[Collected data]
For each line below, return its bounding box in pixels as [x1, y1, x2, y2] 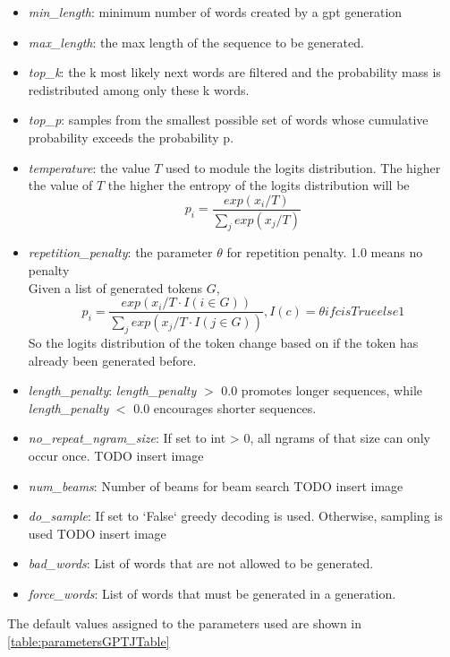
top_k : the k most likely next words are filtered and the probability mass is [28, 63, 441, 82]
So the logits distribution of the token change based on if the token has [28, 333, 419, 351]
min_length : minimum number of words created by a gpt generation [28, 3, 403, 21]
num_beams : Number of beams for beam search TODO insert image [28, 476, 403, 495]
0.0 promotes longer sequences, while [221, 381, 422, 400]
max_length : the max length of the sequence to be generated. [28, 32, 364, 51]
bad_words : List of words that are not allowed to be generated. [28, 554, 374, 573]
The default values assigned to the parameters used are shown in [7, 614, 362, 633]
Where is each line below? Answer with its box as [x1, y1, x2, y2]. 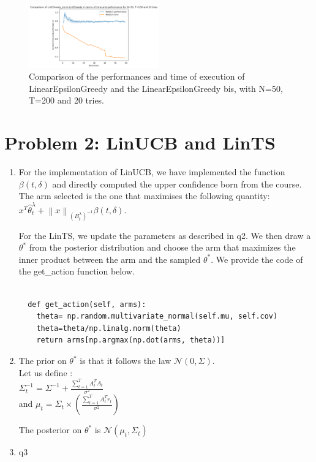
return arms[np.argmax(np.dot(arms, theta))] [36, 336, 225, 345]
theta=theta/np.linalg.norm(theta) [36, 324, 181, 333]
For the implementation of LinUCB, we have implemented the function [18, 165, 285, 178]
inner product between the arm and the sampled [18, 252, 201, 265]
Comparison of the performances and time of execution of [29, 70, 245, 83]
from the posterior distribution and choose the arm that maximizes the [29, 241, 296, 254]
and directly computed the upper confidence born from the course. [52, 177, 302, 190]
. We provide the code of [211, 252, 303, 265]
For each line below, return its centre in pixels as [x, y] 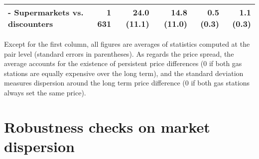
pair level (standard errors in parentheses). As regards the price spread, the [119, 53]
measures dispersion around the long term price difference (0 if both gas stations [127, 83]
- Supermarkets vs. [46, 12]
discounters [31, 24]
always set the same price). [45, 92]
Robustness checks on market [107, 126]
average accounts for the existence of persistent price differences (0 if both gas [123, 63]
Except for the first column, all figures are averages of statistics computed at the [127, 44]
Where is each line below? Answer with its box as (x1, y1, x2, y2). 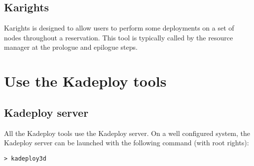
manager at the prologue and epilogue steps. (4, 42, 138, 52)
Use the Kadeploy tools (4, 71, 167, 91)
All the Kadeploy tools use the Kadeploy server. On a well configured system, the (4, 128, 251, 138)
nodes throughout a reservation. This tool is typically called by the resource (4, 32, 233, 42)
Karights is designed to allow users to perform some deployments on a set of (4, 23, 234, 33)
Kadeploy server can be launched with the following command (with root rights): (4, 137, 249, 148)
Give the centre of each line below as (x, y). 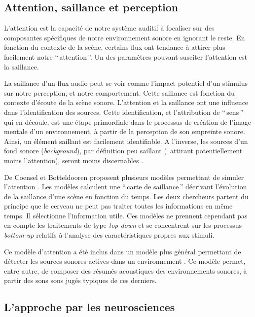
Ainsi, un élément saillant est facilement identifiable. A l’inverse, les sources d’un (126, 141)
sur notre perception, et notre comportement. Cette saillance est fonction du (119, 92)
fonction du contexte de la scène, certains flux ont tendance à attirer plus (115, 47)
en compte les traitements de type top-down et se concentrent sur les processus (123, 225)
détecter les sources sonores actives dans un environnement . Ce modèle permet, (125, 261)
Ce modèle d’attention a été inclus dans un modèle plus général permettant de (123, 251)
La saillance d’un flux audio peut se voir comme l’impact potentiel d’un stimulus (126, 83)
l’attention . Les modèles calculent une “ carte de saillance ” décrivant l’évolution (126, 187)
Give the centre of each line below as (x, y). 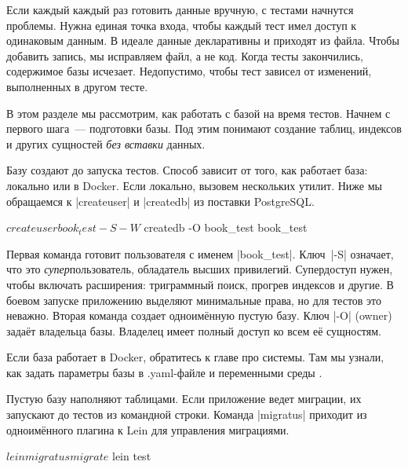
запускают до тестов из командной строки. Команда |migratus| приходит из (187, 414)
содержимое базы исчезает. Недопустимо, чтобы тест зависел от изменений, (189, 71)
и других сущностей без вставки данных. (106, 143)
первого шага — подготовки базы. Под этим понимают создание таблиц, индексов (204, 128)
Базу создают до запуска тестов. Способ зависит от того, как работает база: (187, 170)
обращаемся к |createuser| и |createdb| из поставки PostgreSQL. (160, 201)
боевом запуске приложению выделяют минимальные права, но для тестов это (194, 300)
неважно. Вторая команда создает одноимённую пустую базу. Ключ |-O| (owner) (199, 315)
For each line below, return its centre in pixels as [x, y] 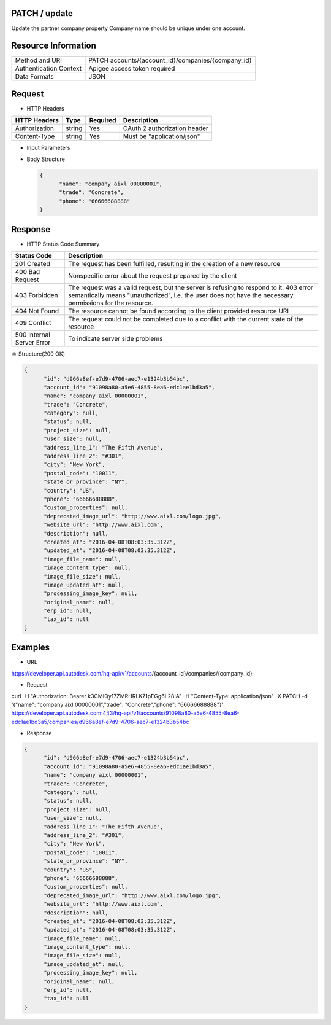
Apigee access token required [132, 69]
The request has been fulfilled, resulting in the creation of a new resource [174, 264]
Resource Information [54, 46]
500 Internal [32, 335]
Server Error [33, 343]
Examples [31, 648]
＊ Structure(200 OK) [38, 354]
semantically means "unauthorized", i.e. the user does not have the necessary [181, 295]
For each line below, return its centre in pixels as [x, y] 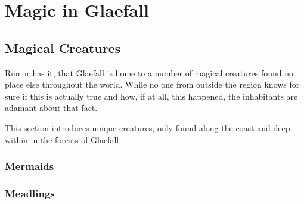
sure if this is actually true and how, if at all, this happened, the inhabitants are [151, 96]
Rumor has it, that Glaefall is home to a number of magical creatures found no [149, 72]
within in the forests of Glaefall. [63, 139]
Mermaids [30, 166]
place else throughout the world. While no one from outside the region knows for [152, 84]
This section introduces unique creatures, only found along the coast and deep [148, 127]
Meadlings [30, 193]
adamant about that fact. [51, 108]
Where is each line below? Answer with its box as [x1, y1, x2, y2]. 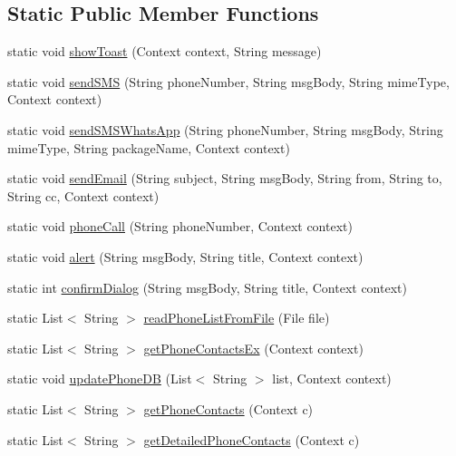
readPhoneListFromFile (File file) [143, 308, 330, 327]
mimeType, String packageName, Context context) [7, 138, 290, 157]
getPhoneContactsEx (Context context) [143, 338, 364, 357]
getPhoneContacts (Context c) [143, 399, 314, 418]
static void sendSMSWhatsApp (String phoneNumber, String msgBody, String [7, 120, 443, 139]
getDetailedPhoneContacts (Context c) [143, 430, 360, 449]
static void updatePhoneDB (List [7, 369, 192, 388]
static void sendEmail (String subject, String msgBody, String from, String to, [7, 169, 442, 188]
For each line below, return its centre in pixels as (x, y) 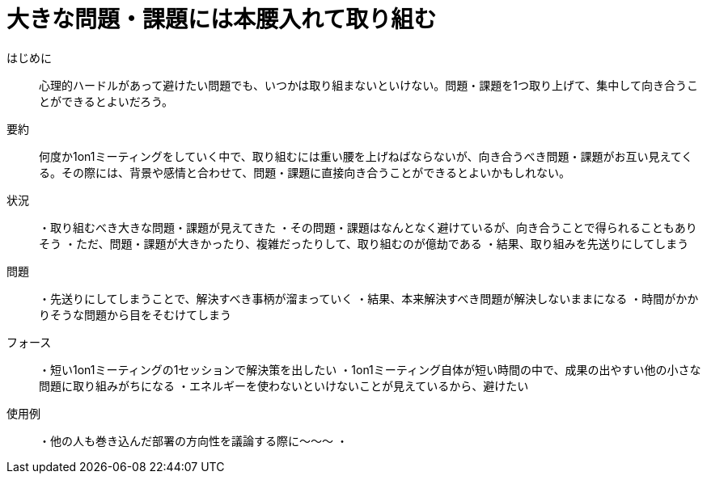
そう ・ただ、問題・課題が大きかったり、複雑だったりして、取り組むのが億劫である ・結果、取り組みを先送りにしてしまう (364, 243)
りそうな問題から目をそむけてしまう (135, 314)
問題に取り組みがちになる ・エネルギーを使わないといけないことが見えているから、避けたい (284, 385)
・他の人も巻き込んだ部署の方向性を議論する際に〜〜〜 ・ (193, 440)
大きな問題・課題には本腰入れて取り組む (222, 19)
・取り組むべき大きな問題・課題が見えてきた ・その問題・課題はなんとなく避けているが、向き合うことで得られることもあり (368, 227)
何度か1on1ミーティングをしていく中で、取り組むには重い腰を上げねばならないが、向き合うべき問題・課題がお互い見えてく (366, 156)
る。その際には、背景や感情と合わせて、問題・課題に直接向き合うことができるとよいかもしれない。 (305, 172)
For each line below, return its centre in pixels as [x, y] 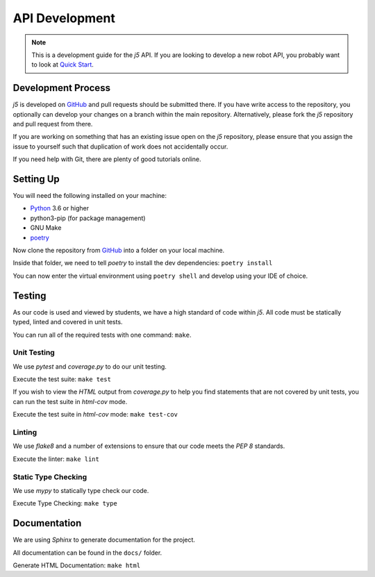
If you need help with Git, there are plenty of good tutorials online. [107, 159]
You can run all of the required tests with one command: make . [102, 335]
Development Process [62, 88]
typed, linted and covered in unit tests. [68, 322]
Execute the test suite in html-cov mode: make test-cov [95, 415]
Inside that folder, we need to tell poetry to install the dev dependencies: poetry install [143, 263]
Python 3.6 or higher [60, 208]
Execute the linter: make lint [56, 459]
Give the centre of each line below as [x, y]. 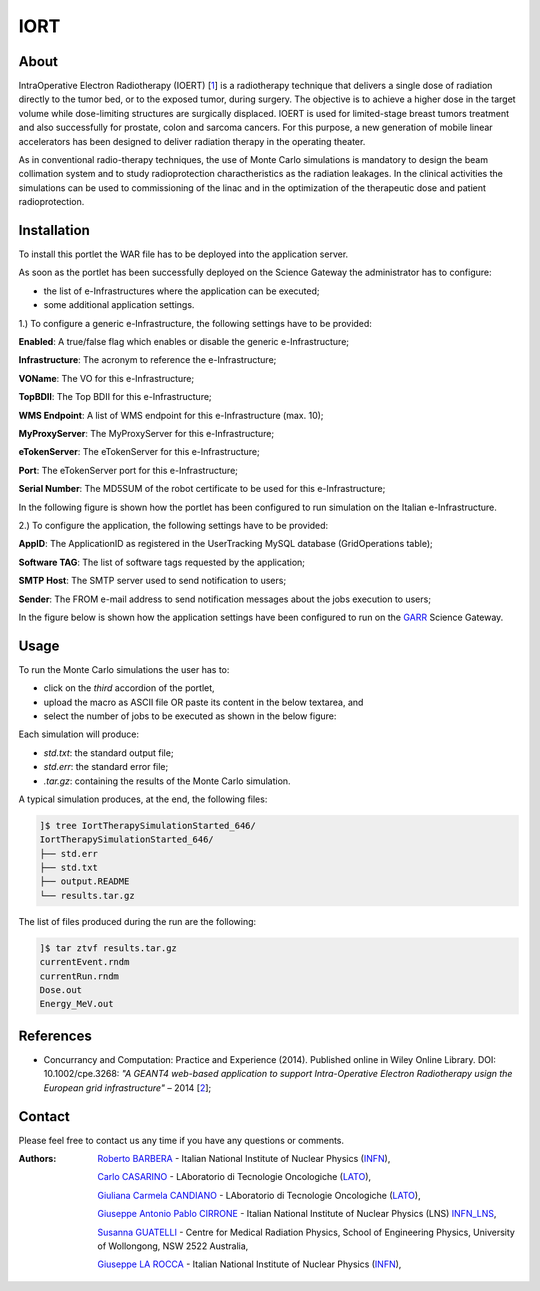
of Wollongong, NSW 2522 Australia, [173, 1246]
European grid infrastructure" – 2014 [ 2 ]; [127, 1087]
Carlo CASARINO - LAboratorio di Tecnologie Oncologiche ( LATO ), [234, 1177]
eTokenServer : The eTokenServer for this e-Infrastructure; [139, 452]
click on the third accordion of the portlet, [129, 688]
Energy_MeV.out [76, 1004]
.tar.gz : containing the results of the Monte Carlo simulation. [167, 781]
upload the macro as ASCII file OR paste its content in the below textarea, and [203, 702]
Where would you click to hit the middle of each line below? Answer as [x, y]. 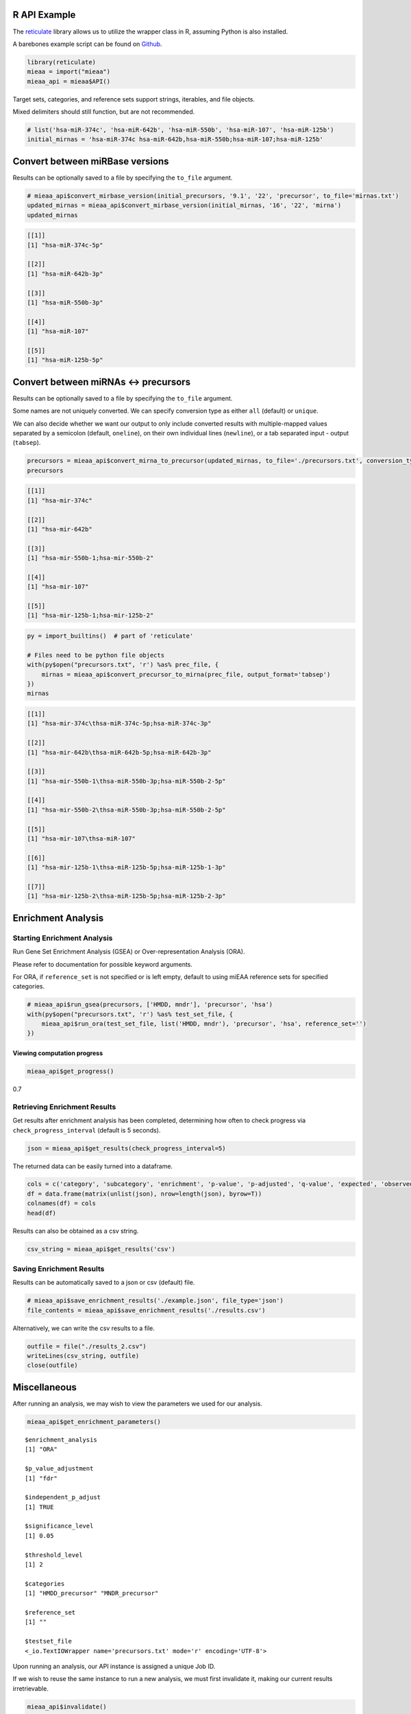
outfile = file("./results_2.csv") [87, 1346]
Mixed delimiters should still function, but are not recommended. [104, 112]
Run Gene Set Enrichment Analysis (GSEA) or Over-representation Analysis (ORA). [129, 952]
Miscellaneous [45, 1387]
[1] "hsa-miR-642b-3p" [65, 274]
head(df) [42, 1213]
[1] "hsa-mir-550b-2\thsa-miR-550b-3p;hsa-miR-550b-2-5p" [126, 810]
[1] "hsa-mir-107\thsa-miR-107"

*WORK ITEM:* Give the lines exactly, from the first line of the entries to the line with "max_length : the", both ends included. Skip the pictures.

*RESULT OF THE TASK:*
For each line below, return its bounding box in pixels as [x1, y1, x2, y2] 
top_k : the k most likely next words are filtered and the probability mass is [28, 63, 441, 82]
So the logits distribution of the token change based on if the token has [28, 333, 419, 351]
min_length : minimum number of words created by a gpt generation [28, 3, 403, 21]
num_beams : Number of beams for beam search TODO insert image [28, 476, 403, 495]
0.0 promotes longer sequences, while [221, 381, 422, 400]
max_length : the max length of the sequence to be generated. [28, 32, 364, 51]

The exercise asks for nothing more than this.